Things worsened with me and the amount of seizures increased and the symptoms got stranger. One night while alone in my bedroom, I had a terrible seizure which lead me to screaming and “speaking in tongues” or “talking in gibberish” as my family described it. They took me to the ER at once where they pumped me full of Ativan and sent me home once I was subdued. From that point I was taken off of the antipsychotic medication and my condition improved a bit and the hallucinations stopped and their were no voices in my head anymore. Oh and did I mention my neurologist signed a paper stating that I was to not drive anymore? I lost the ability to get to work as well, and so I had to rely on family until I was approved to gain transportation through OCTA Access. This is a wonderful program by the way!
Next thing I knew, I was headed in a downward spiral of sadness and I broke down in front of my shrink. I was delirious and inconsolable. She notified my work that I was to be put on immediate leave for the next few weeks and be put on disability benefits while she enrolled me in what they called “Intensive Outpatient Program” or “I.O.P.”. This program was meant to give me the tools to cope with my depression. The thing was, I had been in therapy before and had tried many of these things in the past. Upon speaking to the group’s leader, I found that I would not get the individual help I needed with my issues and my PTSD which I believe was causing my current meltdown. Go figure!

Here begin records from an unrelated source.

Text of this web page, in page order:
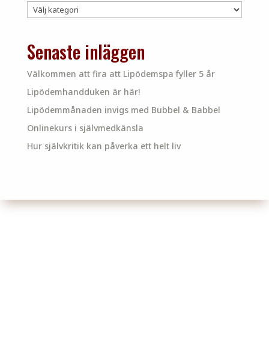
Kategorier
Senaste inläggen
Välkommen att fira att Lipödemspa fyller 5 år
Lipödemhandduken är här!
Lipödemmånaden invigs med Bubbel & Babbel
Onlinekurs i självmedkänsla
Hur självkritik kan påverka ett helt liv
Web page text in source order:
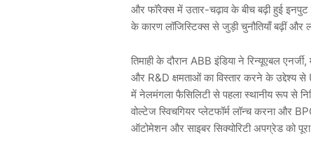
और फॉरेक्स में उतार-चढ़ाव के बीच बढ़ी हुई इनपुट
के कारण लॉजिस्टिक्स से जुड़ी चुनौतियाँ बढ़ीं और
तिमाही के दौरान ABB इंडिया ने रिन्यूएबल एनर्जी,
और R&D क्षमताओं का विस्तार करने के उद्देश्य से
में नेलमंगला फैसिलिटी से पहला स्थानीय रूप से
वोल्टेज स्विचगियर प्लेटफॉर्म लॉन्च करना और
ऑटोमेशन और साइबर सिक्योरिटी अपग्रेड को पूरा
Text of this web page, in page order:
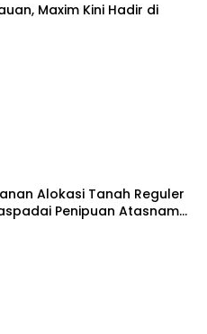
Maxim Kini Hadir di
Alokasi Tanah Reguler
Penipuan Atasnama
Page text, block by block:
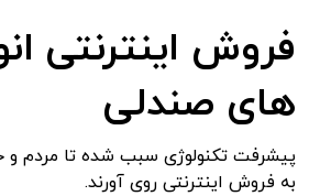
فروش اینترنتی
های صندلی
پیشرفت تکنولوژی سبب شده تا مردم و
به فروش اینترنتی روی آورند.
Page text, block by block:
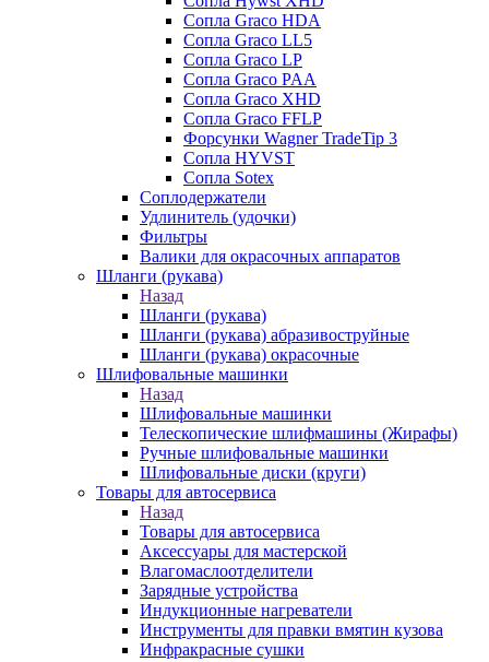
Сопла Graco HDA
Сопла Graco LL5
Сопла Graco LP
Сопла Graco PAA
Сопла Graco XHD
Сопла Graco FFLP
Форсунки Wagner TradeTip 3
Сопла HYVST
Сопла Sotex
Соплодержатели
Удлинитель (удочки)
Фильтры
Валики для окрасочных аппаратов
Шланги (рукава)
Назад
Шланги (рукава)
Шланги (рукава) абразивоструйные
Шланги (рукава) окрасочные
Шлифовальные машинки
Назад
Шлифовальные машинки
Телескопические шлифмашины (Жирафы)
Ручные шлифовальные машинки
Шлифовальные диски (круги)
Товары для автосервиса
Назад
Товары для автосервиса
Аксессуары для мастерской
Влагомаслоотделители
Зарядные устройства
Индукционные нагреватели
Инструменты для правки вмятин кузова
Инфракрасные сушки
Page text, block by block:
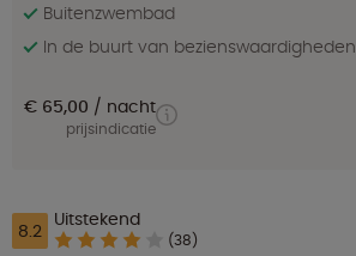
Buitenzwembad
In de buurt van bezienswaardigheden
€ 65,00 nacht
prijsindicatie
8.2 Uitstekend
(38)
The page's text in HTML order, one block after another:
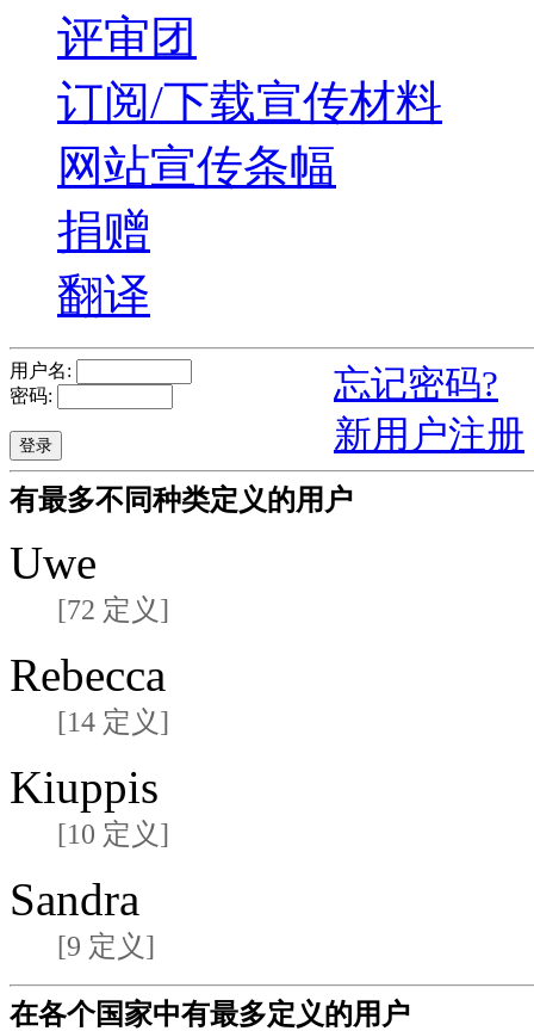
评审团
订阅/下载宣传材料
网站宣传条幅
捐赠
翻译
用户名:
密码:
忘记密码?
新用户注册
有最多不同种类定义的用户
Uwe
[72 定义]
Rebecca
[14 定义]
Kiuppis
[10 定义]
Sandra
[9 定义]
在各个国家中有最多定义的用户
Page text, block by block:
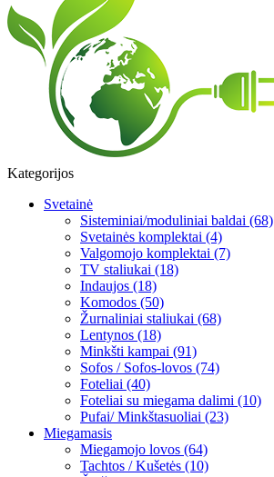
Kategorijos
Svetainė
Sisteminiai/moduliniai baldai (68)
Svetainės komplektai (4)
Valgomojo komplektai (7)
TV staliukai (18)
Indaujos (18)
Komodos (50)
Žurnaliniai staliukai (68)
Lentynos (18)
Minkšti kampai (91)
Sofos / Sofos-lovos (74)
Foteliai (40)
Foteliai su miegama dalimi (10)
Pufai/ Minkštasuoliai (23)
Miegamasis
Miegamojo lovos (64)
Tachtos / Kušetės (10)
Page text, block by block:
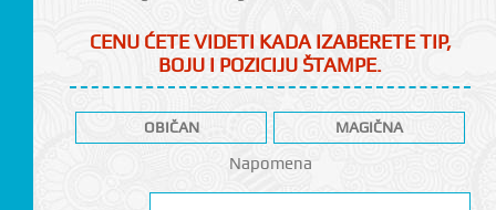
CENU ĆETE VIDETI KADA IZABERETE TIP,
BOJU I POZICIJU ŠTAMPE.
OBIČAN MAGIČNA
Napomena
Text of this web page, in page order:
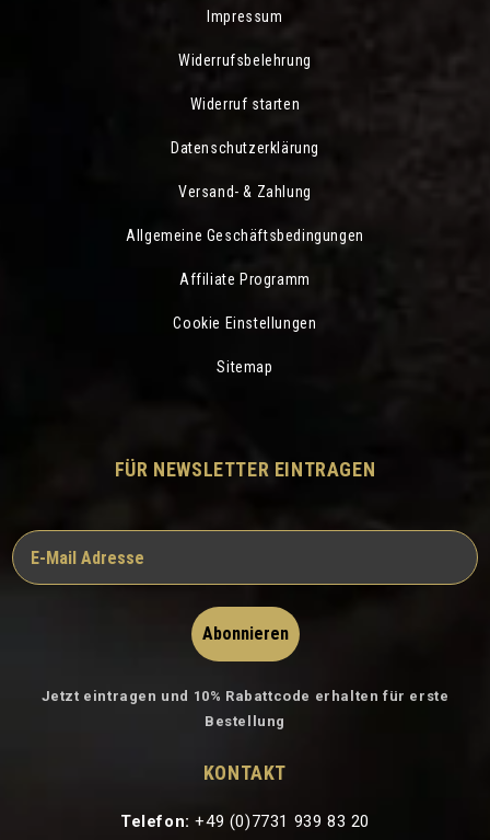
Impressum
Widerrufsbelehrung
Widerruf starten
Datenschutzerklärung
Versand- & Zahlung
Allgemeine Geschäftsbedingungen
Affiliate Programm
Cookie Einstellungen
Sitemap
FÜR NEWSLETTER EINTRAGEN
Abonnieren
Jetzt eintragen und 10% Rabattcode erhalten für erste
Bestellung
KONTAKT
Telefon: +49 (0)7731 939 83 20

The weeks went by and though the group therapy was good for me, it wasn’t what I needed. I had to go back to work, or lose my job. Next thing I knew, I was working on a very tough new program at work and trying to get things back to normal at work when I had a bad seizure at work. One of my sisters had to come and get me because I was unable to be calm and was a jittery mess. She took me to the ER where they started running tests on me as I had another seizure in the car on the way there and then AGAIN while sitting in the intake chair speaking to the nurse about why I was there that day. They drugged me yet again to calm my nerves and body and I slept. Apparently I was there for about 10 hours and when I awoke they informed me that everything came back negative and re-diagnosed me with Conversion Disorder which is basic Hysteria.
Yet again I was at a loss. I had an answer which did not help my situation. When I followed up with my shrink, she told me to just continue on with the medications I was on and to see my therapist regularly. Oh, and they increased my depression medication to the maximum dose naturally.
Next thing I know, I am being let go at work just after accusing my coworker of harassment in the workplace. Great.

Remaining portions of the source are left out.